Te filiacje metodologiczne są uświadamiane sobie w różnym stopniu przez

uczących i uczących się (bywa także, że pozostają poza ich świadomością), stąd

próba ukazania w dalszej części niniejszego opracowania przydatności kilku

składników teorii lingwistycznych (lub z lingwistyką graniczących), które są/mogą być

przydatne w glottodaktyce.

1) Socjolingwistyczna teoria wyjaśniania zjawisk

W swych podstawowych opracowaniach, dotyczących socjologii języka, Basil

Bernstein przedstawił m.in. zróżnicowanie kodów językowych (tzw. język publiczny –

niższy oraz język formalny – wyższy) ze względu na poznawczy stosunek

użytkowników języka do przedmiotów oraz nabycie określonego systemu mowy,

determinującego przyjęcie pewnego systemu wartości, sposobów postrzegania,

klasyfikowania i odczuwania świata [por. Bernstein 1971; Bernstein 1973; zob.

Bernstein 2010; Piotrowski, Ziółkowski 1976, 305-365].

Zarysował także schemat socjolingwistycznych uwarunkowań zjawisk w sferze

zachowań intelektualnych użytkowników języka oraz ich chłonności intelektualnej,

determinujących efekty nauczania (w tym – nauczania języka) i inne społeczne

skutki. W schemacie tym [wynik końcowy (WK) / kompetencja językowa

(KJ)] jest determinowany przez trzy ciągi uwarunkowań:

1) struktura społeczna --> procesy socjalizacji --> system mowy --> (WK) – (KJ);

2) struktura społeczna --> struktura systemu szkolnego --> metody dydaktyczne

--> (WK) – (KJ);

3) struktura społeczna --> sposoby poznawania świata, wartościowania,

odczuwania emocjonalnego --> system mowy --> (WK) – (KJ).

127

Ciągiem podstawowym jest ciąg 1., dwa pozostałe mają charakter wspomagający

przy uzyskiwaniu określonego poziomu kompetencji językowej. To, że świadomość

tych uwarunkowań jest podstawą właściwego doboru metod i technik

glottodydaktycznych, nie wymaga chyba dodatkowego dowodu. W ten sposób teoria

socjolingwistyczna stała się jedną z podstaw językoznawstwa stosowanego, a

kompetencja językowa – celem procesu glottodydaktycznego.

Graficznie ten schemat można przedstawić w postaci wykresu (zob. wykres

1.). ......................................................................................................................
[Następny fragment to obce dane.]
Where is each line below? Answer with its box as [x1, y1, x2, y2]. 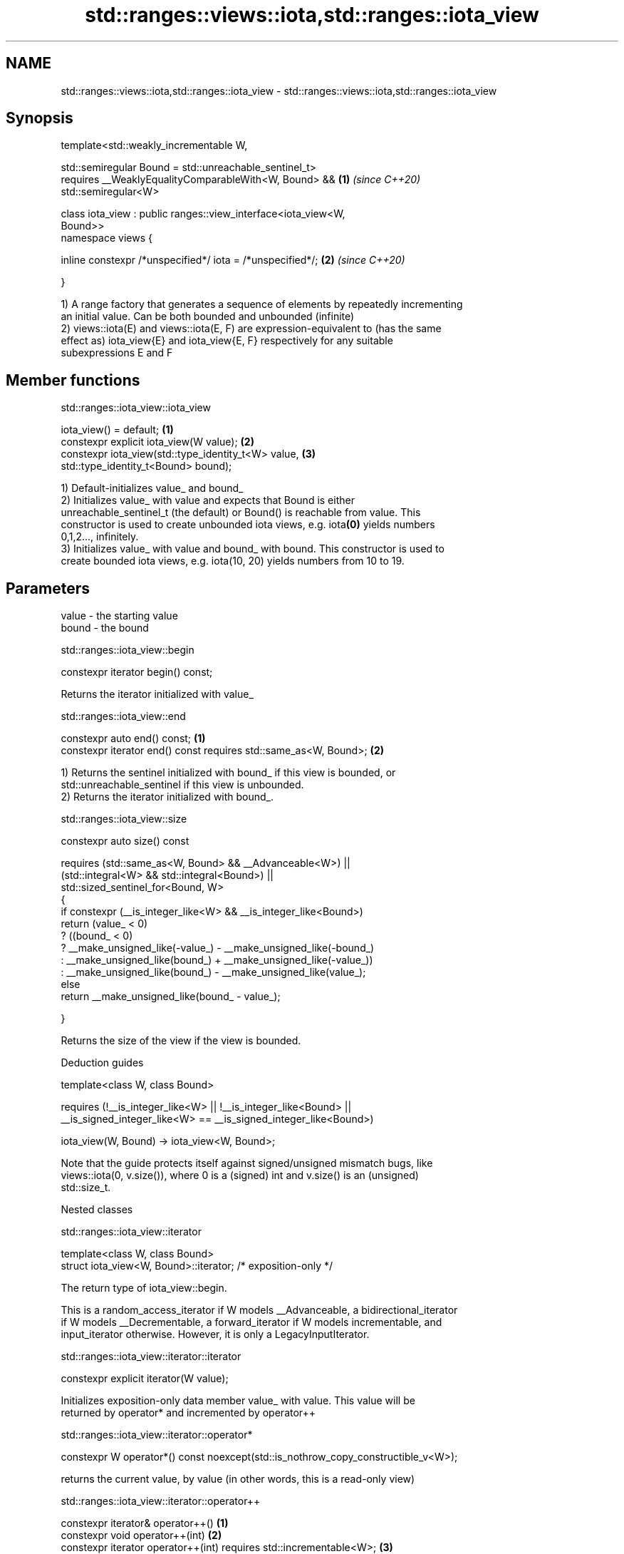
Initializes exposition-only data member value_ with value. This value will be [61, 1394, 415, 1407]
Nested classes [61, 1203, 133, 1216]
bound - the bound [61, 622, 149, 634]
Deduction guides [61, 1056, 144, 1069]
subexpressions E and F [61, 346, 173, 359]
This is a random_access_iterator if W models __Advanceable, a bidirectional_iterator [61, 1304, 458, 1317]
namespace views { [61, 232, 152, 245]
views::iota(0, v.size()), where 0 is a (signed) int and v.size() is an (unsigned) [61, 1169, 419, 1182]
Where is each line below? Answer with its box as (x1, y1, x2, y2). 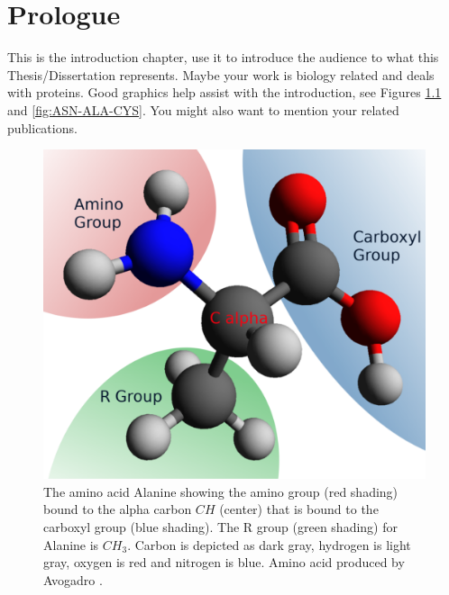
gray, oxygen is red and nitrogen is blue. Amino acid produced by (43, 553, 405, 572)
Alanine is (43, 535, 99, 554)
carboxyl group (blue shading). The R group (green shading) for (43, 517, 398, 536)
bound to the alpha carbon (43, 500, 192, 518)
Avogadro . (43, 570, 103, 589)
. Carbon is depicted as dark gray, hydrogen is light (127, 535, 411, 554)
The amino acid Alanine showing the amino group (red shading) (43, 482, 399, 500)
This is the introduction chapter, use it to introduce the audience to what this (7, 48, 439, 67)
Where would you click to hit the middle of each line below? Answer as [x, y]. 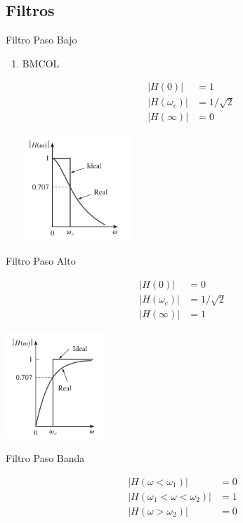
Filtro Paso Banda [45, 458]
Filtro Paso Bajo [41, 40]
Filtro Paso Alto [41, 261]
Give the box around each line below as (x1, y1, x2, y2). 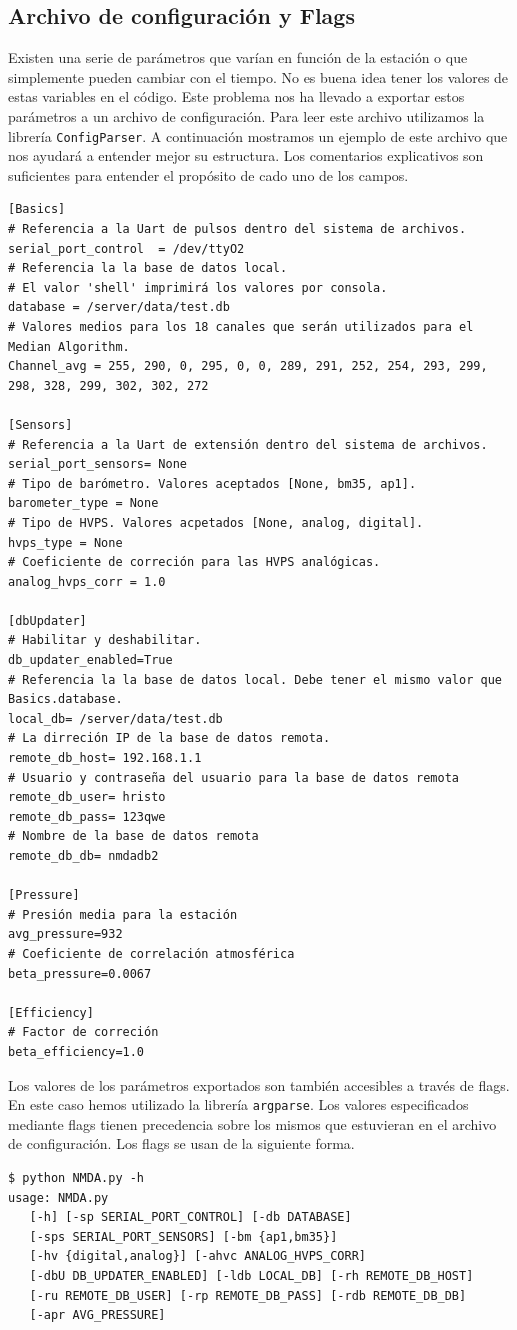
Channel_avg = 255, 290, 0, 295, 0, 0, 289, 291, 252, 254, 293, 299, (8, 359, 488, 374)
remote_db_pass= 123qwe (8, 809, 166, 824)
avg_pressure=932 (8, 927, 123, 942)
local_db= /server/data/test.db (8, 711, 223, 726)
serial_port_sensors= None (8, 457, 187, 472)
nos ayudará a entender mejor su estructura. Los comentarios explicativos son (8, 145, 484, 166)
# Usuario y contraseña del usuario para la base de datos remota (8, 770, 460, 785)
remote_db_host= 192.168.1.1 (8, 751, 202, 766)
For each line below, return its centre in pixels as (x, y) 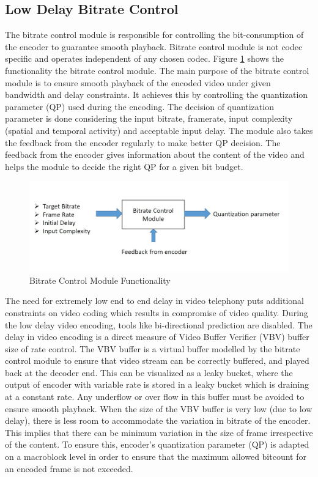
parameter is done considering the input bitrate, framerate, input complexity (149, 118)
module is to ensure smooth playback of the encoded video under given (138, 82)
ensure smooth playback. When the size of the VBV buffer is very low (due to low (159, 408)
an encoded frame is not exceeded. (69, 468)
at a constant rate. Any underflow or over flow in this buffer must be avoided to (155, 397)
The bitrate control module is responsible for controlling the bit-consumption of (154, 35)
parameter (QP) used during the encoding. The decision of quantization (139, 106)
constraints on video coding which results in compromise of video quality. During (157, 312)
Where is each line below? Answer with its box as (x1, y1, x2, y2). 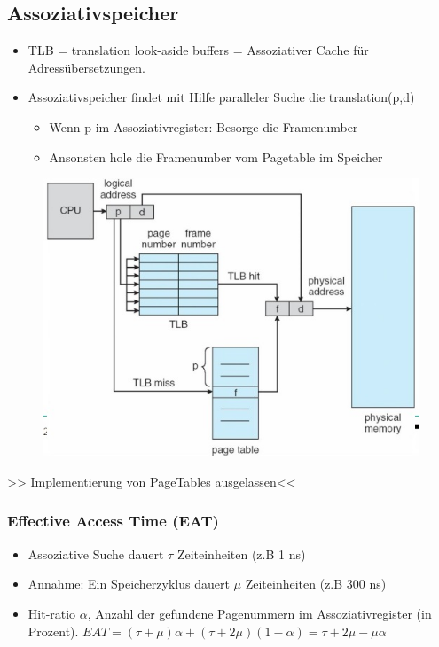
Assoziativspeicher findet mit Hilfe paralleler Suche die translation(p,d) (27, 88, 415, 106)
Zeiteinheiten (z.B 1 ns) (176, 544, 306, 563)
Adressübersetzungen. (27, 58, 145, 76)
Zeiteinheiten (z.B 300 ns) (245, 574, 387, 593)
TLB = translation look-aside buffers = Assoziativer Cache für (27, 41, 369, 59)
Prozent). (27, 621, 79, 640)
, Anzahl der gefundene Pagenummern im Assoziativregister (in (87, 604, 432, 622)
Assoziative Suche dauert (27, 544, 164, 563)
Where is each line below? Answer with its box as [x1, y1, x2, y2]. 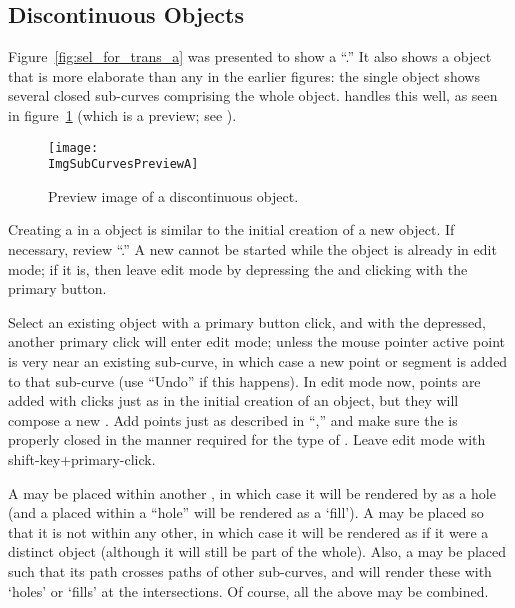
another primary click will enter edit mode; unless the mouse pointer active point [8, 331, 506, 352]
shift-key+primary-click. [8, 449, 156, 470]
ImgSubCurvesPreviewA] [48, 157, 199, 172]
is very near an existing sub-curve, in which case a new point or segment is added [8, 351, 508, 372]
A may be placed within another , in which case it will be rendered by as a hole [8, 482, 496, 503]
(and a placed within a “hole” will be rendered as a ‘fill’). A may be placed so [8, 502, 484, 523]
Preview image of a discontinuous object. [48, 185, 299, 206]
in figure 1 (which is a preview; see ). [8, 104, 237, 125]
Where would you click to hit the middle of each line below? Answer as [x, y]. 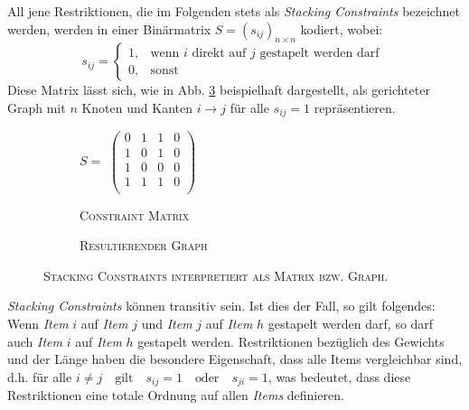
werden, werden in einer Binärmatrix [109, 28]
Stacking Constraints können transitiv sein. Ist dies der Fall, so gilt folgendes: [221, 306]
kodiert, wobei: [342, 28]
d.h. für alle [40, 376]
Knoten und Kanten [137, 107]
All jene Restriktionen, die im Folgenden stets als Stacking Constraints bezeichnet [234, 11]
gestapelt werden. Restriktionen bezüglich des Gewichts [291, 341]
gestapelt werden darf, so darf [351, 324]
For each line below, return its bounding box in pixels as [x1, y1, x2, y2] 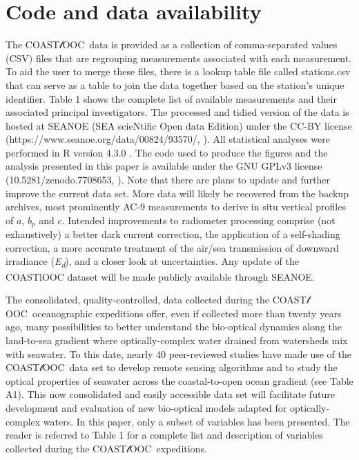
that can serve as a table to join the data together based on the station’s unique [6, 77, 345, 92]
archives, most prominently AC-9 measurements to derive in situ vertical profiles [6, 199, 346, 214]
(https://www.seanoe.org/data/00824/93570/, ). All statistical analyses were [6, 132, 330, 146]
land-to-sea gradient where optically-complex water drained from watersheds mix [6, 332, 348, 347]
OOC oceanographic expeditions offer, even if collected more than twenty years [6, 306, 342, 320]
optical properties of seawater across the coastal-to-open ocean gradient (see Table [6, 373, 353, 388]
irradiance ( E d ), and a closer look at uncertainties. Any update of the [6, 254, 299, 270]
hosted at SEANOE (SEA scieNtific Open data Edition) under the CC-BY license [6, 118, 352, 132]
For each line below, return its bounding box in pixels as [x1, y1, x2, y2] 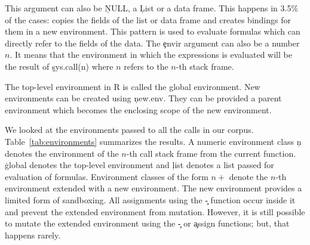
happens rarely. [5, 228, 61, 241]
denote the [229, 170, 268, 182]
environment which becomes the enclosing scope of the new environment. [5, 103, 272, 116]
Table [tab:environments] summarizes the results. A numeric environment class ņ [5, 135, 302, 147]
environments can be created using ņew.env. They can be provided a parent [5, 92, 282, 104]
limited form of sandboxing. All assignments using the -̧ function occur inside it [5, 193, 296, 206]
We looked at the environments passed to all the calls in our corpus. [5, 123, 254, 136]
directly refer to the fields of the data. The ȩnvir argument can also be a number [5, 36, 300, 49]
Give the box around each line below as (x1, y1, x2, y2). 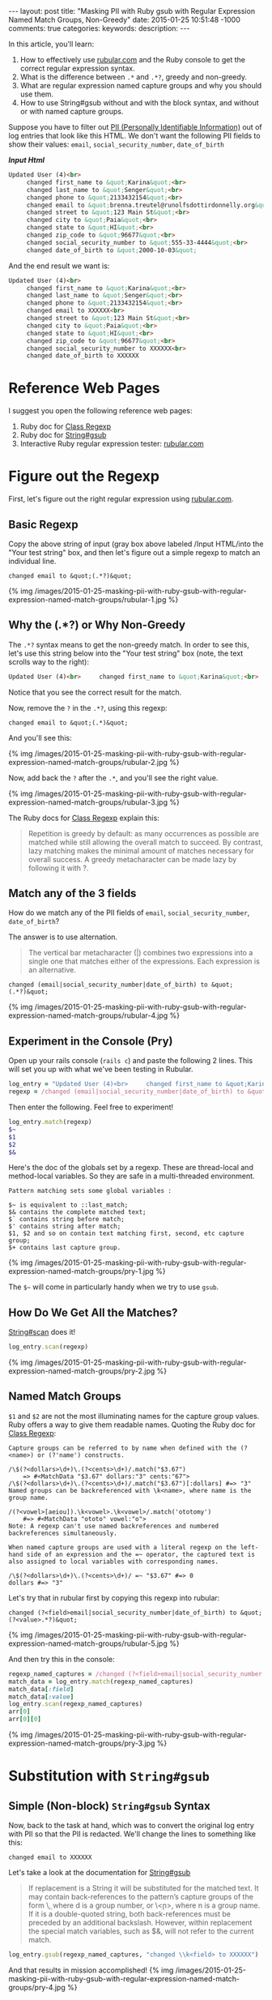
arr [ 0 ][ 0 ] (8, 1716, 42, 1724)
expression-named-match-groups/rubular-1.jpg (8, 594, 167, 605)
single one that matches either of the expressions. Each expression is (28, 956, 261, 966)
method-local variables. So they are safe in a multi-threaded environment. (8, 1171, 255, 1181)
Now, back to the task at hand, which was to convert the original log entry (8, 1821, 255, 1830)
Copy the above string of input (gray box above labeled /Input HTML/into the (8, 539, 264, 549)
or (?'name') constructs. (37, 1451, 125, 1459)
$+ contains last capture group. (8, 1244, 121, 1252)
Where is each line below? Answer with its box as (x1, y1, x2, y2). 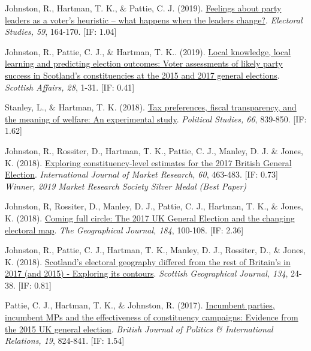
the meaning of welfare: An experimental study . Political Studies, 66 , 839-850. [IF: (5, 112, 307, 125)
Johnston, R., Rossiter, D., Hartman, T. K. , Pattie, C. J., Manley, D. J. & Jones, (5, 144, 304, 157)
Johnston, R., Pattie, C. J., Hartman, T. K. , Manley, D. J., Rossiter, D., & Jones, (5, 244, 306, 256)
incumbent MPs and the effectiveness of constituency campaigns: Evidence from (5, 311, 298, 323)
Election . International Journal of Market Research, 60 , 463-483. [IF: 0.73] (5, 168, 278, 181)
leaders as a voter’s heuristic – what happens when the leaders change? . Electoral (5, 13, 303, 26)
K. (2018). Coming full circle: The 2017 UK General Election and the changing (5, 211, 295, 224)
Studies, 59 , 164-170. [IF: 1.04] (5, 25, 117, 38)
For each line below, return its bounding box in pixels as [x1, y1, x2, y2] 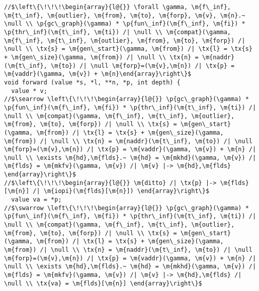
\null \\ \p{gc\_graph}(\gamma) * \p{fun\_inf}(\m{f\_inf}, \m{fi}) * [4, 20, 245, 28]
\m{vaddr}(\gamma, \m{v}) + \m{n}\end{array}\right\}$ [4, 70, 192, 78]
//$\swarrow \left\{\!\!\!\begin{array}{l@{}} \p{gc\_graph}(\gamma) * [4, 204, 249, 212]
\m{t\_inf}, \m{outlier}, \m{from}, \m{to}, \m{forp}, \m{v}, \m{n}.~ [4, 12, 245, 19]
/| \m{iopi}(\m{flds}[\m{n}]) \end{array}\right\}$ [33, 187, 210, 195]
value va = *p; [11, 196, 62, 204]
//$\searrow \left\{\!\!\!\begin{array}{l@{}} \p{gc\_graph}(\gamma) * [4, 95, 249, 103]
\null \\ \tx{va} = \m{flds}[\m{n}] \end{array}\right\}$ [4, 279, 202, 287]
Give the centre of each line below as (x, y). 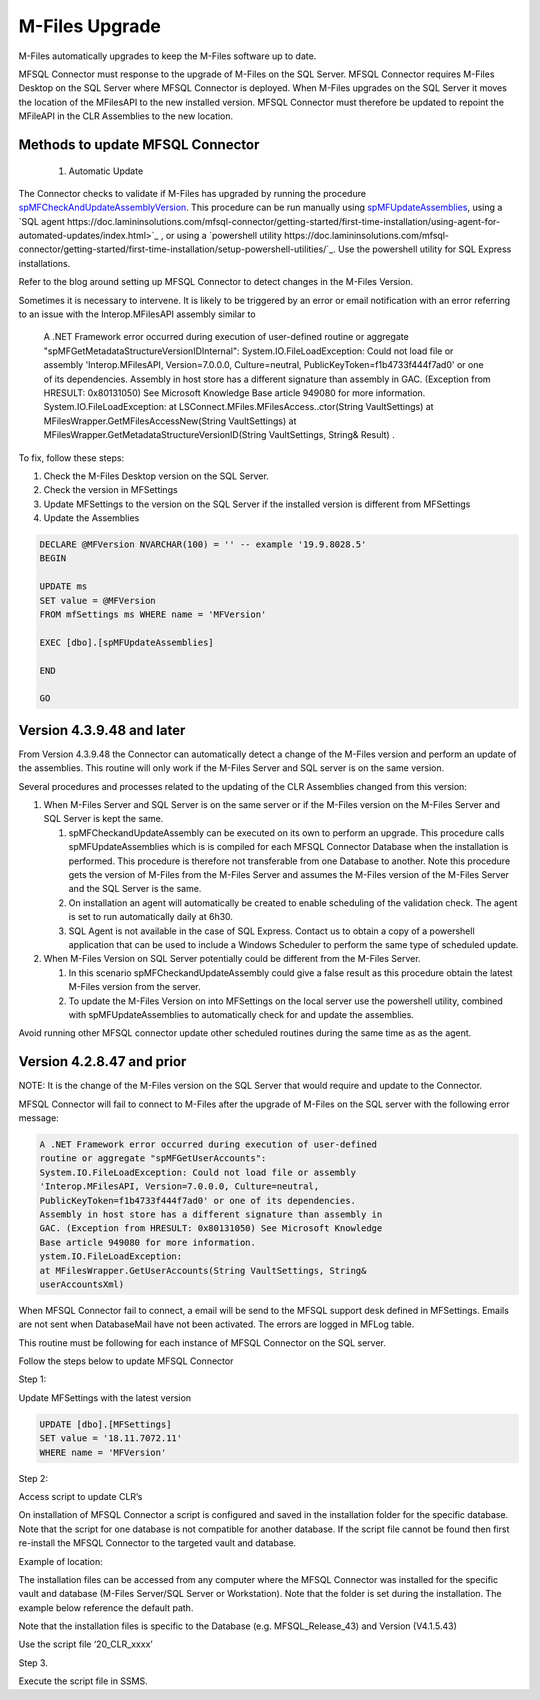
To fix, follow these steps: (71, 457)
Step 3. (33, 1662)
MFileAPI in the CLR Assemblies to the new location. (126, 116)
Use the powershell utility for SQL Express (424, 249)
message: (38, 1118)
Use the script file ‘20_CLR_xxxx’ (86, 1644)
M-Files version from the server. (135, 987)
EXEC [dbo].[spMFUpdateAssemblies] (126, 642)
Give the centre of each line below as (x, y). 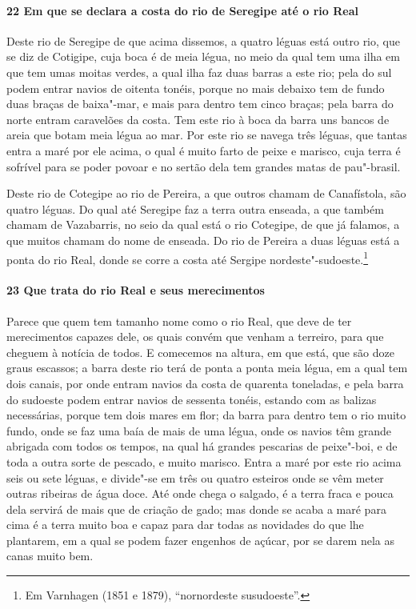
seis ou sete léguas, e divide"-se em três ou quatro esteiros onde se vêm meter (195, 477)
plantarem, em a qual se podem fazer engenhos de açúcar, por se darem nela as (201, 540)
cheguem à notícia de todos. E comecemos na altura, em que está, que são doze (201, 352)
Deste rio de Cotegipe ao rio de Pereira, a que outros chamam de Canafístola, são (206, 193)
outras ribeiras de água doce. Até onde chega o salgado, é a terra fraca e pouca (200, 493)
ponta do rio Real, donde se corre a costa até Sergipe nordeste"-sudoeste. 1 (188, 258)
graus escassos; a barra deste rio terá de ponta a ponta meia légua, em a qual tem (207, 368)
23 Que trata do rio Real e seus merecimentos (136, 290)
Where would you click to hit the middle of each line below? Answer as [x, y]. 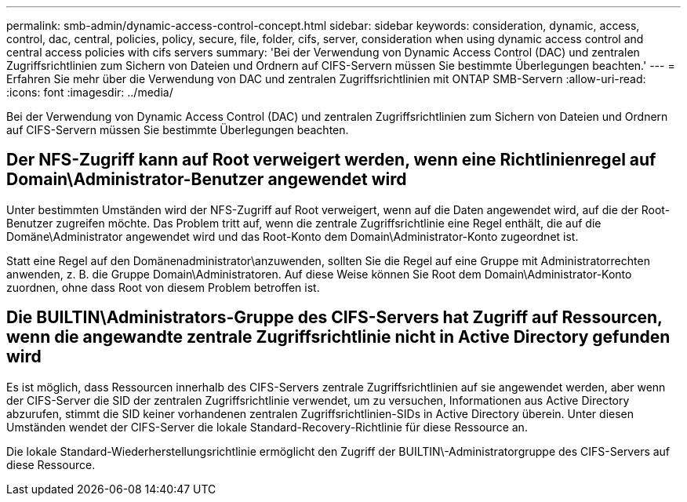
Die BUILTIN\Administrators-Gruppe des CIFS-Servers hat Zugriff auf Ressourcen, [334, 318]
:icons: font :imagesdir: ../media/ [90, 92]
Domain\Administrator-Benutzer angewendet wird [207, 180]
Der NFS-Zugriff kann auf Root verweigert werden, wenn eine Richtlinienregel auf [331, 160]
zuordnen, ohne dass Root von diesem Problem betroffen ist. [163, 287]
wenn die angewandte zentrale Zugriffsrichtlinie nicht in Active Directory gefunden [338, 337]
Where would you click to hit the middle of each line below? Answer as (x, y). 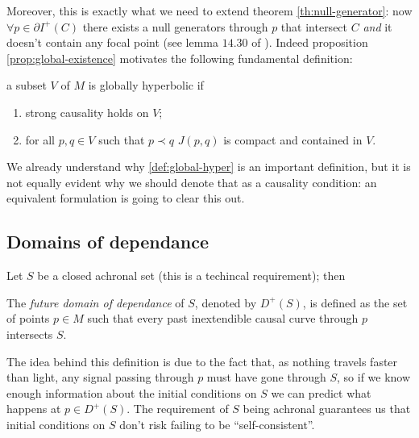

2) Psycholingwistyczna teoria akwizycji mowy

Psycholingwistyka powstała w części jako reakcja na amerykański

behawioryzm, sprowadzający mechanizm mowy do cyklu dwuelementowego: bodziec

--> reakcja na bodziec. Psycholingwistyka, kładąc nacisk na praktykę językową,

wprowadziła do jej mechanizmu cechy psychofizyczne człowieka (użytkownika

języka) z uwzględnieniem jego rozwoju neurologicznego i kulturowego. Było to

możliwe dzięki zespolonej propozycji metodologicznej psychologów, lingwistów i

etnografów [por. Osgood, Sebeok 1954], nawiązujących do tezy Wilhelma von

Humboldta, że mowa to działanie i wywodzących z niej pojęcie kompetencji

komunikacyjnej, rozumianej jako umiejętność skutecznego, dostosowanego do

sytuacji, celu i konwencji (czyli de facto kompetencji w ujęciu socjolingwistycznym)

językowej posługiwania się językiem.

Związki psycholingwistyki z socjolingwistyką zarysowują się wyraźnie, a

jednym z ich rezultatów jest psycholingwistyczny schemat akwizycji mowy. W tym

schemacie, w odniesieniu do jednostki, tempo i jakość akwizycji mowy są wynikiem

zachodzenia dwóch ciągów uwarunkowań:

1) predyspozycje genetyczne --> poziom rozwoju psychicznego --> możliwości

poznawcze --> akwizycja mowy;

2) warunki środowiskowo-rodzinne --> poziom rozwoju psychicznego -->

możliwości poznawcze --> akwizycja mowy [por. Porayski-Pomsta 1989].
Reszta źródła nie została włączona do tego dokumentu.